■ WHAT NEEDS TO BE DONE ■
Here you must reproduce each line of the data exactly.
=== MATERIAL TO PROCESS ===
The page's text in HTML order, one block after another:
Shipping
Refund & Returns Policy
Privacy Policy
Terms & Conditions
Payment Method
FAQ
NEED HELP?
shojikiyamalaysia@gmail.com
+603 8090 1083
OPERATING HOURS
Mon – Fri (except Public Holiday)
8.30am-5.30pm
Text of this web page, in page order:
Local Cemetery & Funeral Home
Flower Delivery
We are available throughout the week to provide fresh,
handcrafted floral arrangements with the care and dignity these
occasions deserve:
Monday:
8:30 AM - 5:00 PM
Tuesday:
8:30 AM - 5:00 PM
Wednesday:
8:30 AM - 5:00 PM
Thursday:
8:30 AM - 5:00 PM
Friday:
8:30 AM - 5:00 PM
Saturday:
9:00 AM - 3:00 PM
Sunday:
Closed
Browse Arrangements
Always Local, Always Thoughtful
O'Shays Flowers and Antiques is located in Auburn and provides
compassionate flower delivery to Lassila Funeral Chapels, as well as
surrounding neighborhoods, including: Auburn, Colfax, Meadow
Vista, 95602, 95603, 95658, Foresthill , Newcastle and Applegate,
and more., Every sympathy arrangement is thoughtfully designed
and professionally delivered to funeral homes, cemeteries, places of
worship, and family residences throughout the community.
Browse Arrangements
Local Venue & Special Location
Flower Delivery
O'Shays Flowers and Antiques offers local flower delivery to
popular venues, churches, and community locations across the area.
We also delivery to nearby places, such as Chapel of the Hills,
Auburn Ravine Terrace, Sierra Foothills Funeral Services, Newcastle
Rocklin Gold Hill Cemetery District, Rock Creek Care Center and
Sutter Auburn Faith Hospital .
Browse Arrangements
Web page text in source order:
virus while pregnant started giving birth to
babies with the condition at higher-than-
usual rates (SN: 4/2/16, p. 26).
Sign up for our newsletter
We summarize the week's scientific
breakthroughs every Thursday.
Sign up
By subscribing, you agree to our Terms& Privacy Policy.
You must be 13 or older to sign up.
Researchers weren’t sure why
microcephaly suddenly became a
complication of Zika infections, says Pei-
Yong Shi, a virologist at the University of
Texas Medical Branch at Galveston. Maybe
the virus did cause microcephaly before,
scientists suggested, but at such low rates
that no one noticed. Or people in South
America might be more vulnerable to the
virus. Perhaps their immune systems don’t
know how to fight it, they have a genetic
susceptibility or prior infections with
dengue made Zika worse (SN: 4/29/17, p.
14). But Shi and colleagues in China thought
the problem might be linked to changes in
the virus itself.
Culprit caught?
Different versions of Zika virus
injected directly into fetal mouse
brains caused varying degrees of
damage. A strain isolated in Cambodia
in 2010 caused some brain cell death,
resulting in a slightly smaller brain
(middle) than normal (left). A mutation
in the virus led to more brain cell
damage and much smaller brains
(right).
===
■ OUTPUT OF THE EXERCISE ■
The page's text in HTML order, one block after another:
Shipping
Refund & Returns Policy
Privacy Policy
Terms & Conditions
Payment Method
FAQ
NEED HELP?
shojikiyamalaysia@gmail.com
+603 8090 1083
OPERATING HOURS
Mon – Fri (except Public Holiday)
8.30am-5.30pm
Text of this web page, in page order:
Local Cemetery & Funeral Home
Flower Delivery
We are available throughout the week to provide fresh,
handcrafted floral arrangements with the care and dignity these
occasions deserve:
Monday:
8:30 AM - 5:00 PM
Tuesday:
8:30 AM - 5:00 PM
Wednesday:
8:30 AM - 5:00 PM
Thursday:
8:30 AM - 5:00 PM
Friday:
8:30 AM - 5:00 PM
Saturday:
9:00 AM - 3:00 PM
Sunday:
Closed
Browse Arrangements
Always Local, Always Thoughtful
O'Shays Flowers and Antiques is located in Auburn and provides
compassionate flower delivery to Lassila Funeral Chapels, as well as
surrounding neighborhoods, including: Auburn, Colfax, Meadow
Vista, 95602, 95603, 95658, Foresthill , Newcastle and Applegate,
and more., Every sympathy arrangement is thoughtfully designed
and professionally delivered to funeral homes, cemeteries, places of
worship, and family residences throughout the community.
Browse Arrangements
Local Venue & Special Location
Flower Delivery
O'Shays Flowers and Antiques offers local flower delivery to
popular venues, churches, and community locations across the area.
We also delivery to nearby places, such as Chapel of the Hills,
Auburn Ravine Terrace, Sierra Foothills Funeral Services, Newcastle
Rocklin Gold Hill Cemetery District, Rock Creek Care Center and
Sutter Auburn Faith Hospital .
Browse Arrangements
Web page text in source order:
virus while pregnant started giving birth to
babies with the condition at higher-than-
usual rates (SN: 4/2/16, p. 26).
Sign up for our newsletter
We summarize the week's scientific
breakthroughs every Thursday.
Sign up
By subscribing, you agree to our Terms& Privacy Policy.
You must be 13 or older to sign up.
Researchers weren’t sure why
microcephaly suddenly became a
complication of Zika infections, says Pei-
Yong Shi, a virologist at the University of
Texas Medical Branch at Galveston. Maybe
the virus did cause microcephaly before,
scientists suggested, but at such low rates
that no one noticed. Or people in South
America might be more vulnerable to the
virus. Perhaps their immune systems don’t
know how to fight it, they have a genetic
susceptibility or prior infections with
dengue made Zika worse (SN: 4/29/17, p.
14). But Shi and colleagues in China thought
the problem might be linked to changes in
the virus itself.
Culprit caught?
Different versions of Zika virus
injected directly into fetal mouse
brains caused varying degrees of
damage. A strain isolated in Cambodia
in 2010 caused some brain cell death,
resulting in a slightly smaller brain
(middle) than normal (left). A mutation
in the virus led to more brain cell
damage and much smaller brains
(right).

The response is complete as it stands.